>>>>>

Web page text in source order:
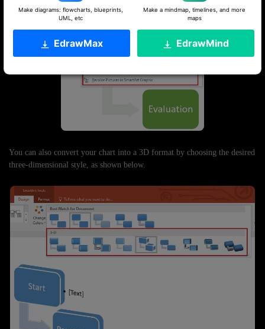
Make diagrams: flowcharts, blueprints,
UML, etc
EdrawMax
Make a mindmap, timelines, and more
maps
EdrawMind
You can also convert your chart into a 3D format by choosing the desired
three-dimensional style, as shown below.
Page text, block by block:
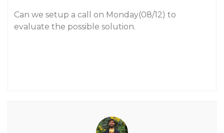
Can we setup a call on Monday(08/12) to
evaluate the possible solution.
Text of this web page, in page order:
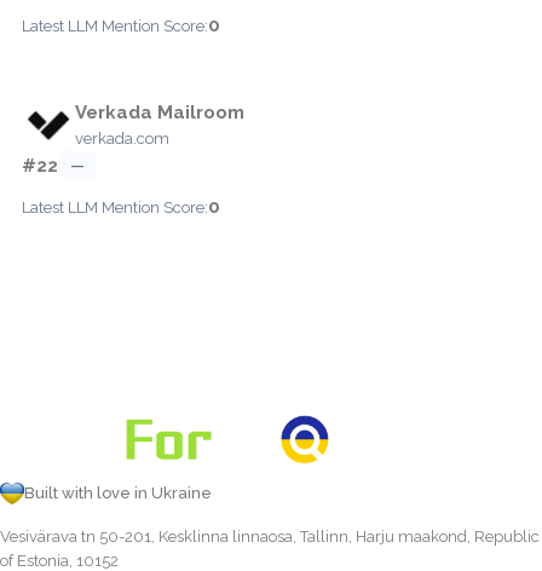
Latest LLM Mention Score:0
Verkada Mailroom
verkada.com
#22 —
Latest LLM Mention Score:0
Built with love in Ukraine
Vesivärava tn 50-201, Kesklinna linnaosa, Tallinn, Harju maakond, Republic
of Estonia, 10152

<<<<<

EXERCISE DETAILS:
Your response should consist solely of the lines from the line with "Page text, block" through the last line of the entries above, printed exactly and without pictures.

YOUR SOLUTION:
Page text, block by block:
Can we setup a call on Monday(08/12) to
evaluate the possible solution.
Text of this web page, in page order:
Latest LLM Mention Score:0
Verkada Mailroom
verkada.com
#22 —
Latest LLM Mention Score:0
Built with love in Ukraine
Vesivärava tn 50-201, Kesklinna linnaosa, Tallinn, Harju maakond, Republic
of Estonia, 10152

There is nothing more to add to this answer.